Quote the listing in full, exactly as given, minus any pictures.

> [Information shown]:
━━━
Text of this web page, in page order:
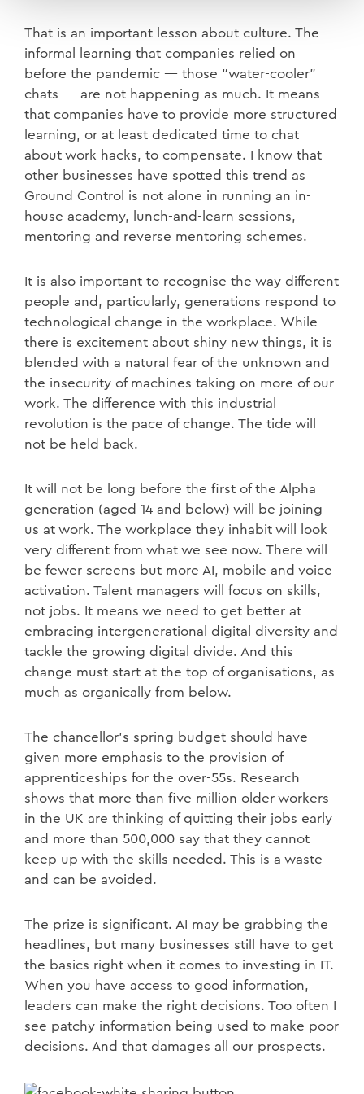
That is an important lesson about culture. The
informal learning that companies relied on
before the pandemic — those “water-cooler”
chats — are not happening as much. It means
that companies have to provide more structured
learning, or at least dedicated time to chat
about work hacks, to compensate. I know that
other businesses have spotted this trend as
Ground Control is not alone in running an in-
house academy, lunch-and-learn sessions,
mentoring and reverse mentoring schemes.
It is also important to recognise the way different
people and, particularly, generations respond to
technological change in the workplace. While
there is excitement about shiny new things, it is
blended with a natural fear of the unknown and
the insecurity of machines taking on more of our
work. The difference with this industrial
revolution is the pace of change. The tide will
not be held back.
It will not be long before the first of the Alpha
generation (aged 14 and below) will be joining
us at work. The workplace they inhabit will look
very different from what we see now. There will
be fewer screens but more AI, mobile and voice
activation. Talent managers will focus on skills,
not jobs. It means we need to get better at
embracing intergenerational digital diversity and
tackle the growing digital divide. And this
change must start at the top of organisations, as
much as organically from below.
The chancellor’s spring budget should have
given more emphasis to the provision of
apprenticeships for the over-55s. Research
shows that more than five million older workers
in the UK are thinking of quitting their jobs early
and more than 500,000 say that they cannot
keep up with the skills needed. This is a waste
and can be avoided.
The prize is significant. AI may be grabbing the
headlines, but many businesses still have to get
the basics right when it comes to investing in IT.
When you have access to good information,
leaders can make the right decisions. Too often I
see patchy information being used to make poor
decisions. And that damages all our prospects.
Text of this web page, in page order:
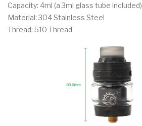
Capacity: 4ml (a 3ml glass tube included)
Material: 304 Stainless Steel
Thread: 510 Thread
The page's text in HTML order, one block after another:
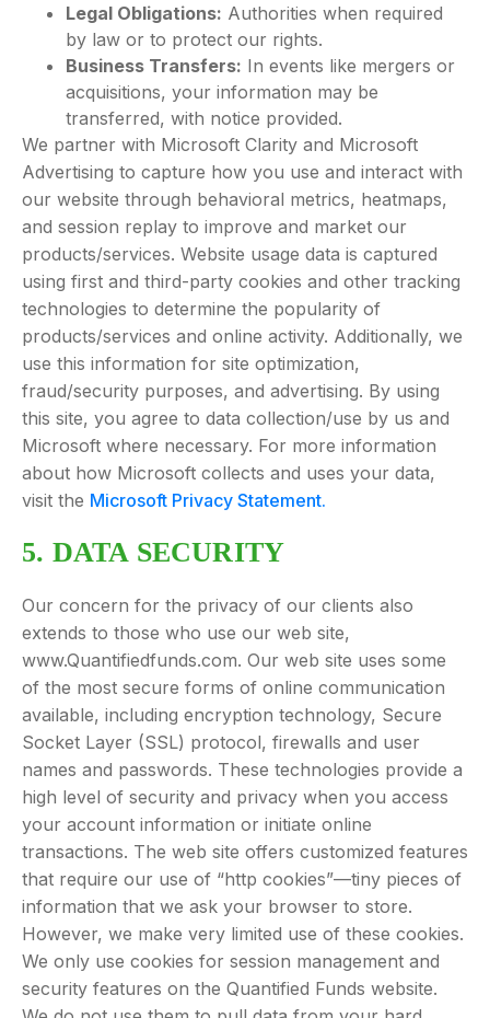
Legal Obligations: Authorities when required
by law or to protect our rights.
Business Transfers: In events like mergers or
acquisitions, your information may be
transferred, with notice provided.
We partner with Microsoft Clarity and Microsoft
Advertising to capture how you use and interact with
our website through behavioral metrics, heatmaps,
and session replay to improve and market our
products/services. Website usage data is captured
using first and third-party cookies and other tracking
technologies to determine the popularity of
products/services and online activity. Additionally, we
use this information for site optimization,
fraud/security purposes, and advertising. By using
this site, you agree to data collection/use by us and
Microsoft where necessary. For more information
about how Microsoft collects and uses your data,
visit the Microsoft Privacy Statement.
5. DATA SECURITY
Our concern for the privacy of our clients also
extends to those who use our web site,
www.Quantifiedfunds.com. Our web site uses some
of the most secure forms of online communication
available, including encryption technology, Secure
Socket Layer (SSL) protocol, firewalls and user
names and passwords. These technologies provide a
high level of security and privacy when you access
your account information or initiate online
transactions. The web site offers customized features
that require our use of “http cookies”—tiny pieces of
information that we ask your browser to store.
However, we make very limited use of these cookies.
We only use cookies for session management and
security features on the Quantified Funds website.
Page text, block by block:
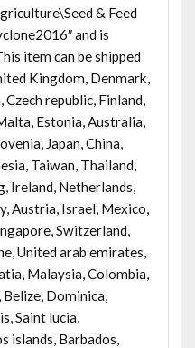
& Feed
and is
item can be shipped
Kingdom, Denmark,
republic, Finland,
Estonia, Australia,
Japan, China,
Taiwan, Thailand,
Ireland, Netherlands,
Austria, Israel, Mexico,
Switzerland,
United arab emirates,
Malaysia, Colombia,
Belize, Dominica,
Saint lucia,
islands, Barbados,
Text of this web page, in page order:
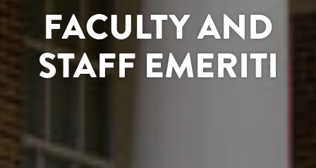
FACULTY AND
STAFF EMERITI
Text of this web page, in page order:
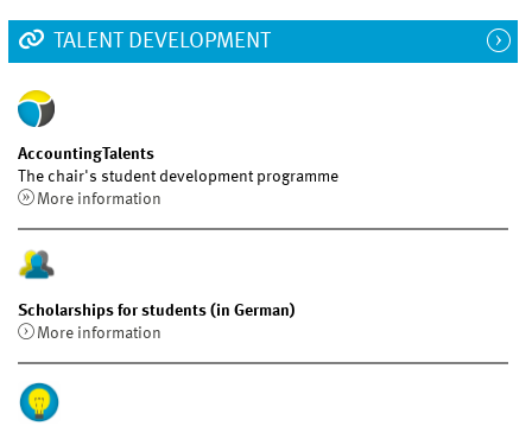
TALENT DEVELOPMENT
AccountingTalents
The chair's student development programme
More information
Scholarships for students (in German)
More information
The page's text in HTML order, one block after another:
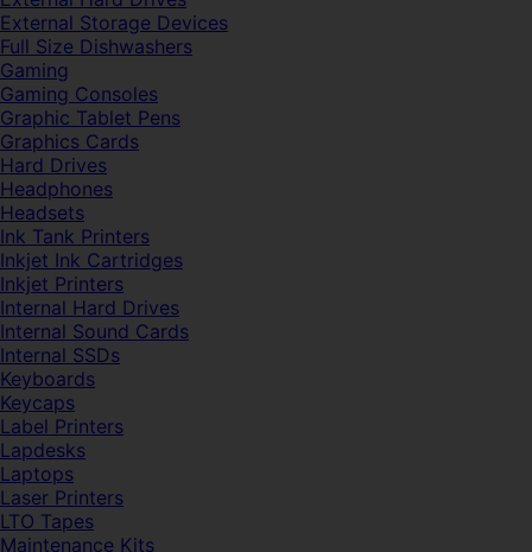
External Storage Devices
Full Size Dishwashers
Gaming
Gaming Consoles
Graphic Tablet Pens
Graphics Cards
Hard Drives
Headphones
Headsets
Ink Tank Printers
Inkjet Ink Cartridges
Inkjet Printers
Internal Hard Drives
Internal Sound Cards
Internal SSDs
Keyboards
Keycaps
Label Printers
Lapdesks
Laptops
Laser Printers
LTO Tapes
Maintenance Kits
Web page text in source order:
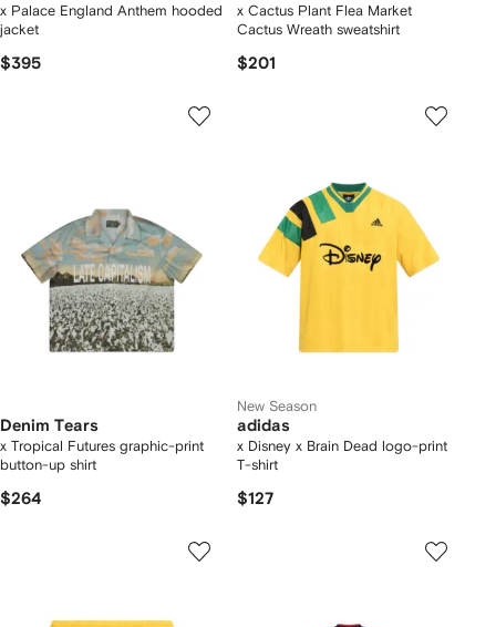
x Palace England Anthem hooded
jacket
$395
x Cactus Plant Flea Market
Cactus Wreath sweatshirt
$201
Denim Tears
x Tropical Futures graphic-print
button-up shirt
$264
New Season
adidas
x Disney x Brain Dead logo-print
T-shirt
$127
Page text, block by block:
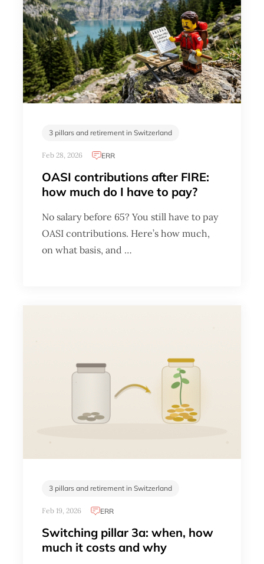
3 pillars and retirement in Switzerland
Feb 28, 2026 ERR
OASI contributions after FIRE:
how much do I have to pay?
No salary before 65? You still have to pay
OASI contributions. Here’s how much,
on what basis, and …
3 pillars and retirement in Switzerland
Feb 19, 2026 ERR
Switching pillar 3a: when, how
much it costs and why
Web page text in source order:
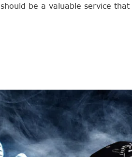
be a valuable service
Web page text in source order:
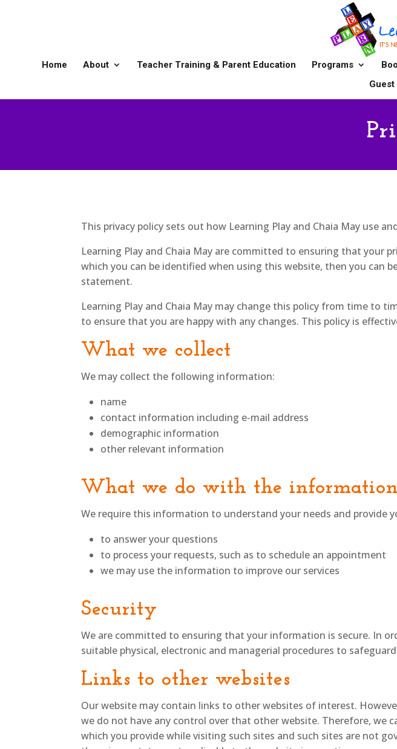
Home About Teacher Training & Parent Education Programs
This privacy policy sets out how Learning Play and Chaia May use
Learning Play and Chaia May are committed to ensuring that your
which you can be identified when using this website, then you can
statement.
Learning Play and Chaia May may change this policy from time to
to ensure that you are happy with any changes. This policy is
What we collect
We may collect the following information:
name
contact information including e-mail address
demographic information
other relevant information
What we do with the
We require this information to understand your needs and provide
to answer your questions
to process your requests, such as to schedule an appointment
we may use the information to improve our services
Security
We are committed to ensuring that your information is secure. In
suitable physical, electronic and managerial procedures to
Links to other websites
Our website may contain links to other websites of interest.
we do not have any control over that other website. Therefore, we
which you provide while visiting such sites and such sites are not
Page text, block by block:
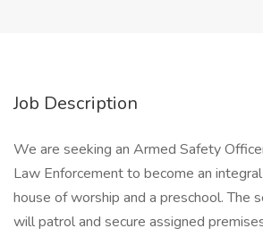
Job Description
We are seeking an Armed Safety
Law Enforcement to become an
house of worship and a preschool. The
will patrol and secure assigned
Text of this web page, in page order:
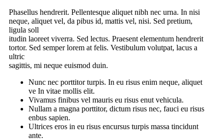
Phasellus hendrerit. Pellentesque aliquet nibh nec urna. In nisi
neque, aliquet vel, da pibus id, mattis vel, nisi. Sed pretium,
ligula soll
itudin laoreet viverra. Sed lectus. Praesent elementum hendrerit
tortor. Sed semper lorem at felis. Vestibulum volutpat, lacus a
ultric
sagittis, mi neque euismod duin.
Nunc nec porttitor turpis. In eu risus enim neque, aliquet
ve In vitae mollis elit.
Vivamus finibus vel mauris eu risus enut vehicula.
Nullam a magna porttitor, dictum risus nec, fauci eu risus
enbus sapien.
Ultrices eros in eu risus encursus turpis massa tincidunt
ante.
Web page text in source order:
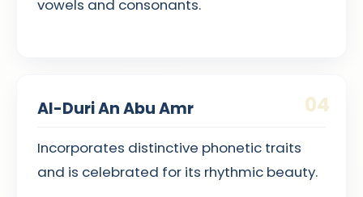
vowels and consonants.
04
Al-Duri An Abu Amr
Incorporates distinctive phonetic traits
and is celebrated for its rhythmic beauty.
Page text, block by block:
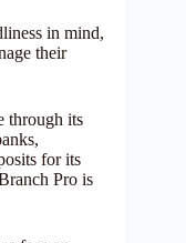
in mind,
their
through its
for its
Pro is
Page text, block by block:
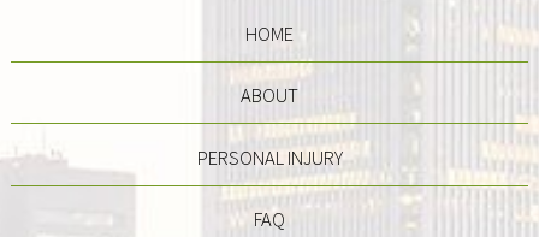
━━━
> [Result for this task]:
Text of this web page, in page order:
That is an important lesson about culture. The
informal learning that companies relied on
before the pandemic — those “water-cooler”
chats — are not happening as much. It means
that companies have to provide more structured
learning, or at least dedicated time to chat
about work hacks, to compensate. I know that
other businesses have spotted this trend as
Ground Control is not alone in running an in-
house academy, lunch-and-learn sessions,
mentoring and reverse mentoring schemes.
It is also important to recognise the way different
people and, particularly, generations respond to
technological change in the workplace. While
there is excitement about shiny new things, it is
blended with a natural fear of the unknown and
the insecurity of machines taking on more of our
work. The difference with this industrial
revolution is the pace of change. The tide will
not be held back.
It will not be long before the first of the Alpha
generation (aged 14 and below) will be joining
us at work. The workplace they inhabit will look
very different from what we see now. There will
be fewer screens but more AI, mobile and voice
activation. Talent managers will focus on skills,
not jobs. It means we need to get better at
embracing intergenerational digital diversity and
tackle the growing digital divide. And this
change must start at the top of organisations, as
much as organically from below.
The chancellor’s spring budget should have
given more emphasis to the provision of
apprenticeships for the over-55s. Research
shows that more than five million older workers
in the UK are thinking of quitting their jobs early
and more than 500,000 say that they cannot
keep up with the skills needed. This is a waste
and can be avoided.
The prize is significant. AI may be grabbing the
headlines, but many businesses still have to get
the basics right when it comes to investing in IT.
When you have access to good information,
leaders can make the right decisions. Too often I
see patchy information being used to make poor
decisions. And that damages all our prospects.
Text of this web page, in page order:
Capacity: 4ml (a 3ml glass tube included)
Material: 304 Stainless Steel
Thread: 510 Thread
The page's text in HTML order, one block after another:
Legal Obligations: Authorities when required
by law or to protect our rights.
Business Transfers: In events like mergers or
acquisitions, your information may be
transferred, with notice provided.
We partner with Microsoft Clarity and Microsoft
Advertising to capture how you use and interact with
our website through behavioral metrics, heatmaps,
and session replay to improve and market our
products/services. Website usage data is captured
using first and third-party cookies and other tracking
technologies to determine the popularity of
products/services and online activity. Additionally, we
use this information for site optimization,
fraud/security purposes, and advertising. By using
this site, you agree to data collection/use by us and
Microsoft where necessary. For more information
about how Microsoft collects and uses your data,
visit the Microsoft Privacy Statement.
5. DATA SECURITY
Our concern for the privacy of our clients also
extends to those who use our web site,
www.Quantifiedfunds.com. Our web site uses some
of the most secure forms of online communication
available, including encryption technology, Secure
Socket Layer (SSL) protocol, firewalls and user
names and passwords. These technologies provide a
high level of security and privacy when you access
your account information or initiate online
transactions. The web site offers customized features
that require our use of “http cookies”—tiny pieces of
information that we ask your browser to store.
However, we make very limited use of these cookies.
We only use cookies for session management and
security features on the Quantified Funds website.
Page text, block by block:
& Feed
and is
item can be shipped
Kingdom, Denmark,
republic, Finland,
Estonia, Australia,
Japan, China,
Taiwan, Thailand,
Ireland, Netherlands,
Austria, Israel, Mexico,
Switzerland,
United arab emirates,
Malaysia, Colombia,
Belize, Dominica,
Saint lucia,
islands, Barbados,
Text of this web page, in page order:
FACULTY AND
STAFF EMERITI
Text of this web page, in page order:
TALENT DEVELOPMENT
AccountingTalents
The chair's student development programme
More information
Scholarships for students (in German)
More information
The page's text in HTML order, one block after another:
External Storage Devices
Full Size Dishwashers
Gaming
Gaming Consoles
Graphic Tablet Pens
Graphics Cards
Hard Drives
Headphones
Headsets
Ink Tank Printers
Inkjet Ink Cartridges
Inkjet Printers
Internal Hard Drives
Internal Sound Cards
Internal SSDs
Keyboards
Keycaps
Label Printers
Lapdesks
Laptops
Laser Printers
LTO Tapes
Maintenance Kits
Web page text in source order:
x Palace England Anthem hooded
jacket
$395
x Cactus Plant Flea Market
Cactus Wreath sweatshirt
$201
Denim Tears
x Tropical Futures graphic-print
button-up shirt
$264
New Season
adidas
x Disney x Brain Dead logo-print
T-shirt
$127
Page text, block by block:
3 pillars and retirement in Switzerland
Feb 28, 2026 ERR
OASI contributions after FIRE:
how much do I have to pay?
No salary before 65? You still have to pay
OASI contributions. Here’s how much,
on what basis, and …
3 pillars and retirement in Switzerland
Feb 19, 2026 ERR
Switching pillar 3a: when, how
much it costs and why
Web page text in source order:
be a valuable service
Web page text in source order:
Home About Teacher Training & Parent Education Programs
This privacy policy sets out how Learning Play and Chaia May use
Learning Play and Chaia May are committed to ensuring that your
which you can be identified when using this website, then you can
statement.
Learning Play and Chaia May may change this policy from time to
to ensure that you are happy with any changes. This policy is
What we collect
We may collect the following information:
name
contact information including e-mail address
demographic information
other relevant information
What we do with the
We require this information to understand your needs and provide
to answer your questions
to process your requests, such as to schedule an appointment
we may use the information to improve our services
Security
We are committed to ensuring that your information is secure. In
suitable physical, electronic and managerial procedures to
Links to other websites
Our website may contain links to other websites of interest.
we do not have any control over that other website. Therefore, we
which you provide while visiting such sites and such sites are not
Page text, block by block:
Job Description
We are seeking an Armed Safety
Law Enforcement to become an
house of worship and a preschool. The
will patrol and secure assigned
Text of this web page, in page order:
Phasellus hendrerit. Pellentesque aliquet nibh nec urna. In nisi
neque, aliquet vel, da pibus id, mattis vel, nisi. Sed pretium,
ligula soll
itudin laoreet viverra. Sed lectus. Praesent elementum hendrerit
tortor. Sed semper lorem at felis. Vestibulum volutpat, lacus a
ultric
sagittis, mi neque euismod duin.
Nunc nec porttitor turpis. In eu risus enim neque, aliquet
ve In vitae mollis elit.
Vivamus finibus vel mauris eu risus enut vehicula.
Nullam a magna porttitor, dictum risus nec, fauci eu risus
enbus sapien.
Ultrices eros in eu risus encursus turpis massa tincidunt
ante.
Web page text in source order:
vowels and consonants.
04
Al-Duri An Abu Amr
Incorporates distinctive phonetic traits
and is celebrated for its rhythmic beauty.
Page text, block by block:
in mind,
their
through its
for its
Pro is
Page text, block by block:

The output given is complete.